ACTION ITEM ->
Your reply should reproduce the data below without a single alteration, apart from dropping the images.

(Beginning of SOURCE DATA)

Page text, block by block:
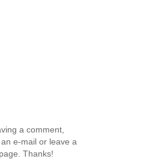
a comment,
e-mail or leave a
Thanks!
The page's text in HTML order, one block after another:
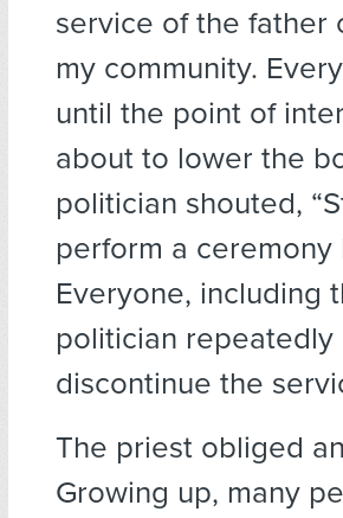
service of the father
my community.
until the point of
about to lower the
politician shouted,
perform a ceremony
Everyone, including
politician
discontinue the
The priest obliged
Growing up, many
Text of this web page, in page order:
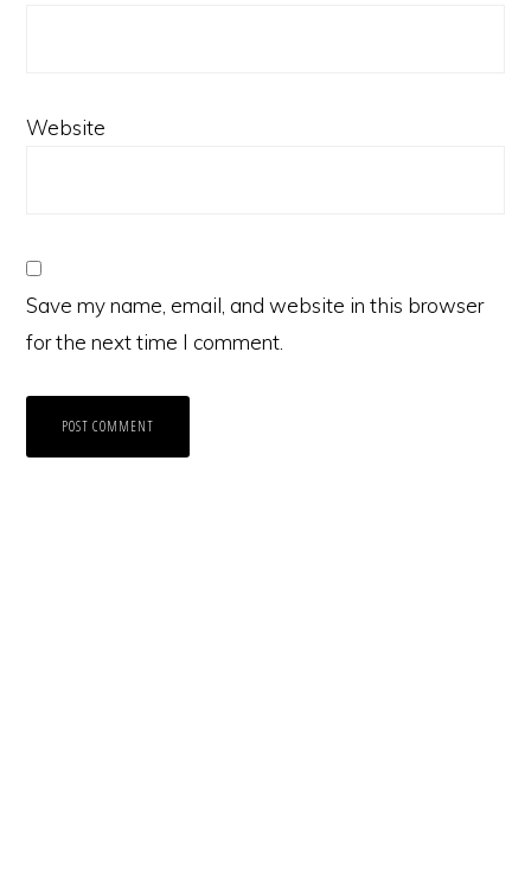
Website
Save my name, email, and website in this browser
for the next time I comment.
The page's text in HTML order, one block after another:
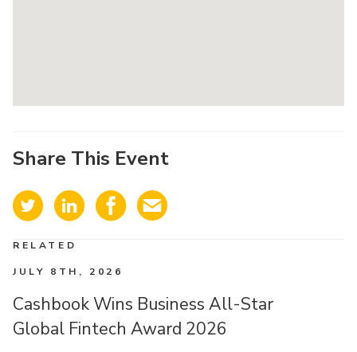
Share This Event
RELATED
JULY 8TH, 2026
Cashbook Wins Business All-Star
Global Fintech Award 2026
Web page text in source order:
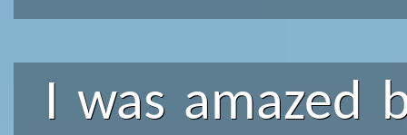
I was amazed
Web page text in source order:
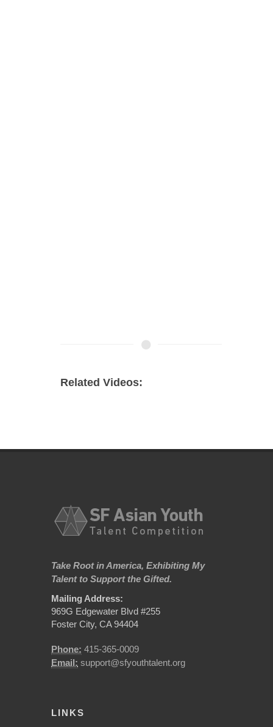
Related Videos:
Take Root in America, Exhibiting My
Talent to Support the Gifted.
Mailing Address:
969G Edgewater Blvd #255
Foster City, CA 94404
Phone: 415-365-0009
Email: support@sfyouthtalent.org
LINKS
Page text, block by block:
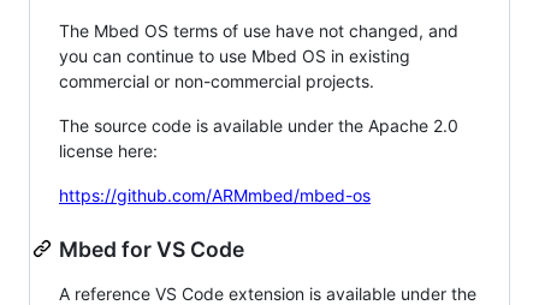
The Mbed OS terms of use have not changed, and
you can continue to use Mbed OS in existing
commercial or non-commercial projects.
The source code is available under the Apache 2.0
license here:
https://github.com/ARMmbed/mbed-os
Mbed for VS Code
A reference VS Code extension is available under the
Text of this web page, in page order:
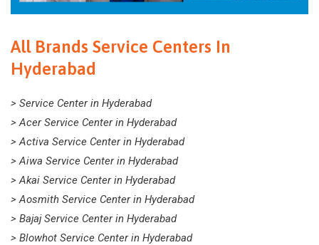
All Brands Service Centers In
Hyderabad
> Service Center in Hyderabad
> Acer Service Center in Hyderabad
> Activa Service Center in Hyderabad
> Aiwa Service Center in Hyderabad
> Akai Service Center in Hyderabad
> Aosmith Service Center in Hyderabad
> Bajaj Service Center in Hyderabad
> Blowhot Service Center in Hyderabad
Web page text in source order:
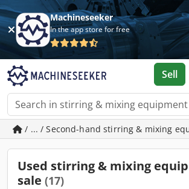
Machineseeker
In the app store for free
Sell
/ ... / Second-hand stirring & mixing
Used stirring & mixing
sale (17)
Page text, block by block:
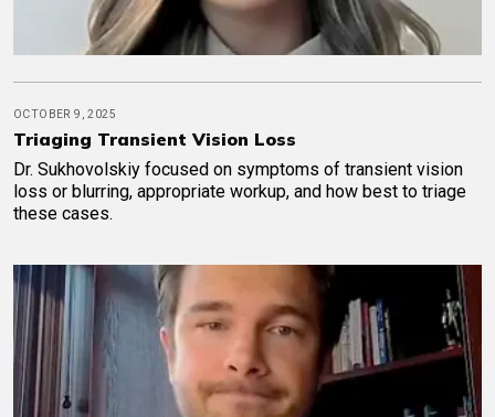
OCTOBER 9, 2025
Triaging Transient Vision Loss
Dr. Sukhovolskiy focused on symptoms of transient vision
loss or blurring, appropriate workup, and how best to triage
these cases.
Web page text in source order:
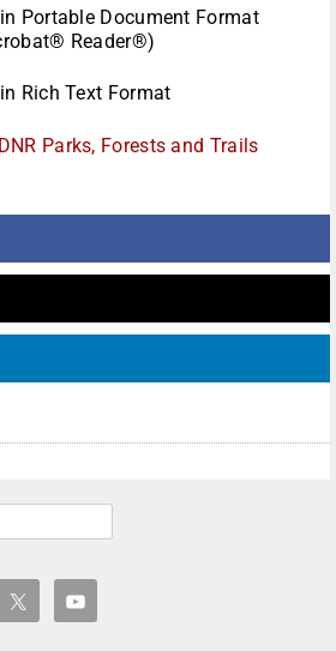
in Portable Document Format
Reader®)
in Rich Text Format
Parks, Forests and Trails
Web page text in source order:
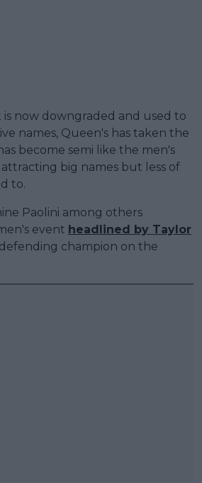
now downgraded and used to
names, Queen's has taken the
become semi like the men's
big names but less of
to.
Paolini among others
event headlined by Taylor
defending champion on the
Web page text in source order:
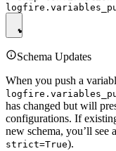
Schema Updates
When you push a
has changed but will
configurations. If
new schema, you’ll
strict=True).
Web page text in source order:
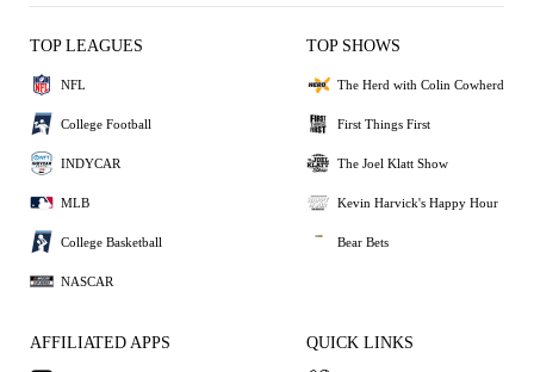
TOP LEAGUES
NFL
College Football
INDYCAR
MLB
College Basketball
NASCAR
TOP SHOWS
The Herd with Colin Cowherd
First Things First
The Joel Klatt Show
Kevin Harvick's Happy Hour
Bear Bets
AFFILIATED APPS QUICK LINKS
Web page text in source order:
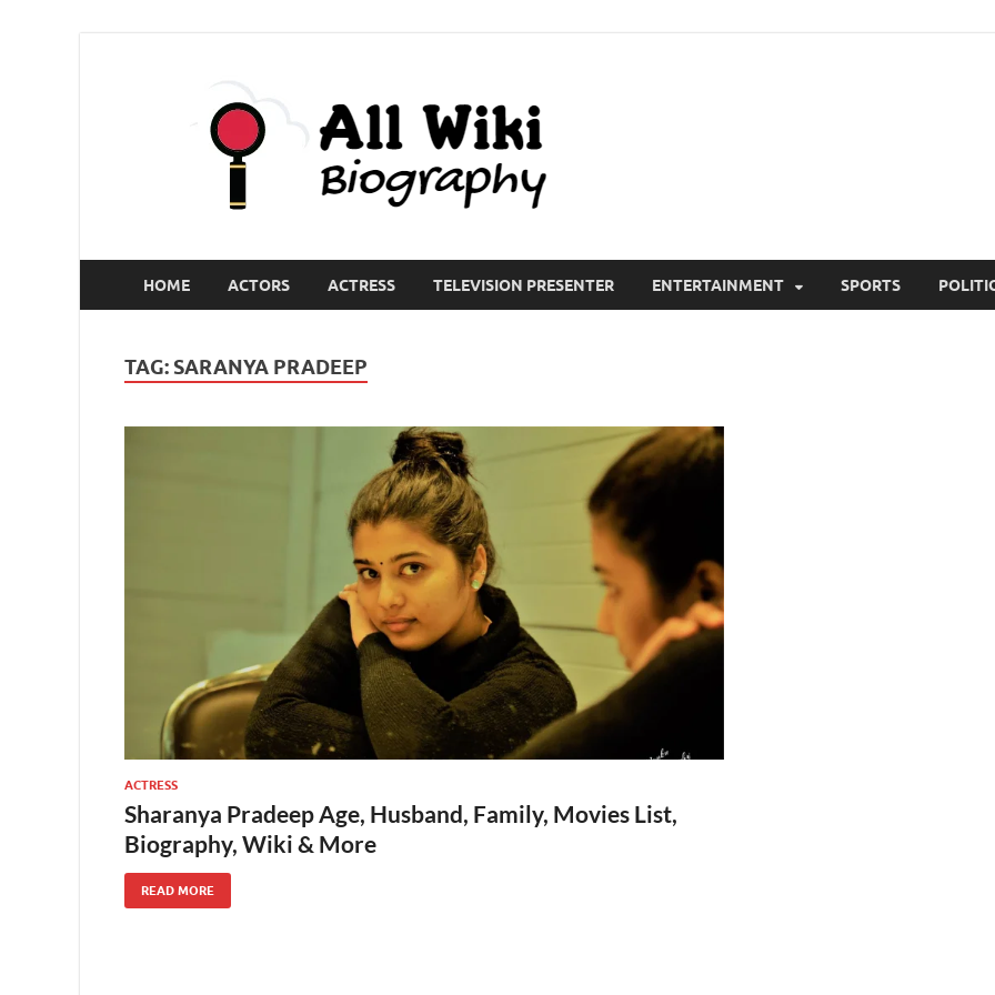
HOME ACTORS ACTRESS TELEVISION PRESENTER ENTERTAINMENT SPORTS
TAG: SARANYA PRADEEP
ACTRESS
Sharanya Pradeep Age, Husband, Family, Movies List,
Biography, Wiki & More
READ MORE
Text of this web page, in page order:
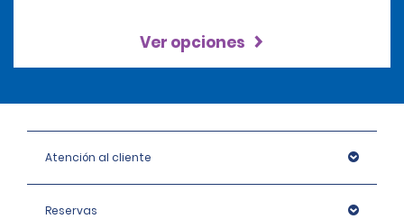
Ver opciones
Atención al cliente
Reservas
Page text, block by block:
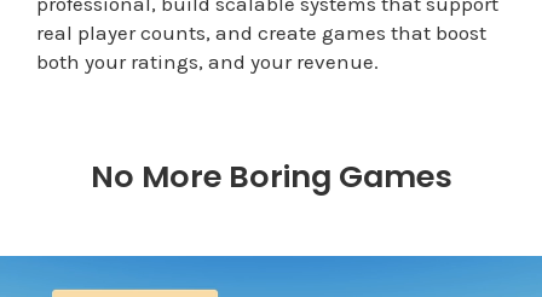
real player counts, and create games that boost
both your ratings, and your revenue.
No More Boring Games
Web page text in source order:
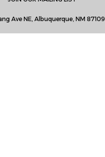
Ave NE, Albuquerque, NM 87109
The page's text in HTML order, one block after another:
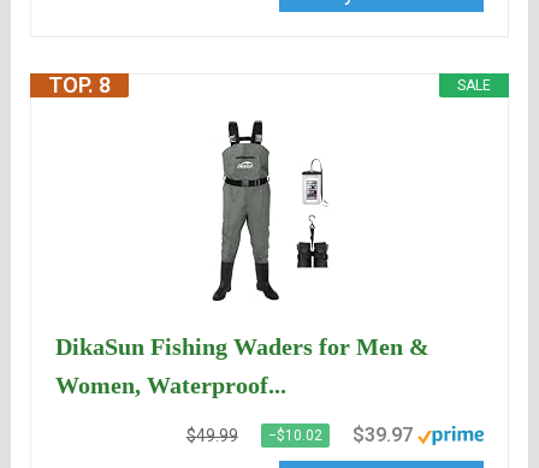
SALE
TOP. 8
DikaSun Fishing Waders for Men &
Women, Waterproof...
$49.99 −$10.02 $39.97
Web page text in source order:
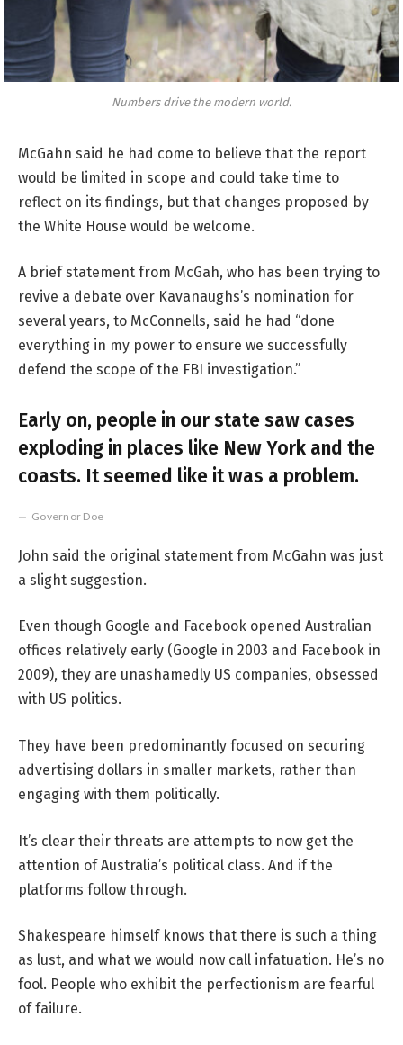
Numbers drive the modern world.
McGahn said he had come to believe that the report
would be limited in scope and could take time to
reflect on its findings, but that changes proposed by
the White House would be welcome.
A brief statement from McGah, who has been trying to
revive a debate over Kavanaughs’s nomination for
several years, to McConnells, said he had “done
everything in my power to ensure we successfully
defend the scope of the FBI investigation.”
Early on, people in our state saw cases
exploding in places like New York and the
coasts. It seemed like it was a problem.
Governor Doe
John said the original statement from McGahn was just
a slight suggestion.
Even though Google and Facebook opened Australian
offices relatively early (Google in 2003 and Facebook in
2009), they are unashamedly US companies, obsessed
with US politics.
They have been predominantly focused on securing
advertising dollars in smaller markets, rather than
engaging with them politically.
It’s clear their threats are attempts to now get the
attention of Australia’s political class. And if the
platforms follow through.
Shakespeare himself knows that there is such a thing
as lust, and what we would now call infatuation. He’s no
fool. People who exhibit the perfectionism are fearful
of failure.
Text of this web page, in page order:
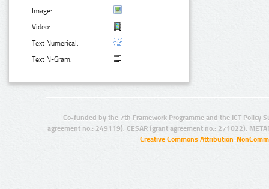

(End of SOURCE DATA)

OUTPUT ->
Page text, block by block:
a comment,
e-mail or leave a
Thanks!
The page's text in HTML order, one block after another:
service of the father
my community.
until the point of
about to lower the
politician shouted,
perform a ceremony
Everyone, including
politician
discontinue the
The priest obliged
Growing up, many
Text of this web page, in page order:
Website
Save my name, email, and website in this browser
for the next time I comment.
The page's text in HTML order, one block after another:
Share This Event
RELATED
JULY 8TH, 2026
Cashbook Wins Business All-Star
Global Fintech Award 2026
Web page text in source order:
I was amazed
Web page text in source order:
Related Videos:
Take Root in America, Exhibiting My
Talent to Support the Gifted.
Mailing Address:
969G Edgewater Blvd #255
Foster City, CA 94404
Phone: 415-365-0009
Email: support@sfyouthtalent.org
LINKS
Page text, block by block:
The Mbed OS terms of use have not changed, and
you can continue to use Mbed OS in existing
commercial or non-commercial projects.
The source code is available under the Apache 2.0
license here:
https://github.com/ARMmbed/mbed-os
Mbed for VS Code
A reference VS Code extension is available under the
Text of this web page, in page order:
All Brands Service Centers In
Hyderabad
> Service Center in Hyderabad
> Acer Service Center in Hyderabad
> Activa Service Center in Hyderabad
> Aiwa Service Center in Hyderabad
> Akai Service Center in Hyderabad
> Aosmith Service Center in Hyderabad
> Bajaj Service Center in Hyderabad
> Blowhot Service Center in Hyderabad
Web page text in source order:
Machineseeker
In the app store for free
Sell
/ ... / Second-hand stirring & mixing
Used stirring & mixing
sale (17)
Page text, block by block:
OCTOBER 9, 2025
Triaging Transient Vision Loss
Dr. Sukhovolskiy focused on symptoms of transient vision
loss or blurring, appropriate workup, and how best to triage
these cases.
Web page text in source order:
in Portable Document Format
Reader®)
in Rich Text Format
Parks, Forests and Trails
Web page text in source order:
now downgraded and used to
names, Queen's has taken the
become semi like the men's
big names but less of
to.
Paolini among others
event headlined by Taylor
defending champion on the
Web page text in source order:
Schema Updates
When you push a
has changed but will
configurations. If
new schema, you’ll
strict=True).
Web page text in source order:
TOP LEAGUES
NFL
College Football
INDYCAR
MLB
College Basketball
NASCAR
TOP SHOWS
The Herd with Colin Cowherd
First Things First
The Joel Klatt Show
Kevin Harvick's Happy Hour
Bear Bets
AFFILIATED APPS QUICK LINKS
Web page text in source order:
HOME ACTORS ACTRESS TELEVISION PRESENTER ENTERTAINMENT SPORTS
TAG: SARANYA PRADEEP
ACTRESS
Sharanya Pradeep Age, Husband, Family, Movies List,
Biography, Wiki & More
READ MORE
Text of this web page, in page order:
Ver opciones
Atención al cliente
Reservas
Page text, block by block:
real player counts, and create games that boost
both your ratings, and your revenue.
No More Boring Games
Web page text in source order:
Ave NE, Albuquerque, NM 87109
The page's text in HTML order, one block after another:
SALE
TOP. 8
DikaSun Fishing Waders for Men &
Women, Waterproof...
$49.99 −$10.02 $39.97
Web page text in source order:
Numbers drive the modern world.
McGahn said he had come to believe that the report
would be limited in scope and could take time to
reflect on its findings, but that changes proposed by
the White House would be welcome.
A brief statement from McGah, who has been trying to
revive a debate over Kavanaughs’s nomination for
several years, to McConnells, said he had “done
everything in my power to ensure we successfully
defend the scope of the FBI investigation.”
Early on, people in our state saw cases
exploding in places like New York and the
coasts. It seemed like it was a problem.
Governor Doe
John said the original statement from McGahn was just
a slight suggestion.
Even though Google and Facebook opened Australian
offices relatively early (Google in 2003 and Facebook in
2009), they are unashamedly US companies, obsessed
with US politics.
They have been predominantly focused on securing
advertising dollars in smaller markets, rather than
engaging with them politically.
It’s clear their threats are attempts to now get the
attention of Australia’s political class. And if the
platforms follow through.
Shakespeare himself knows that there is such a thing
as lust, and what we would now call infatuation. He’s no
fool. People who exhibit the perfectionism are fearful
of failure.
Text of this web page, in page order:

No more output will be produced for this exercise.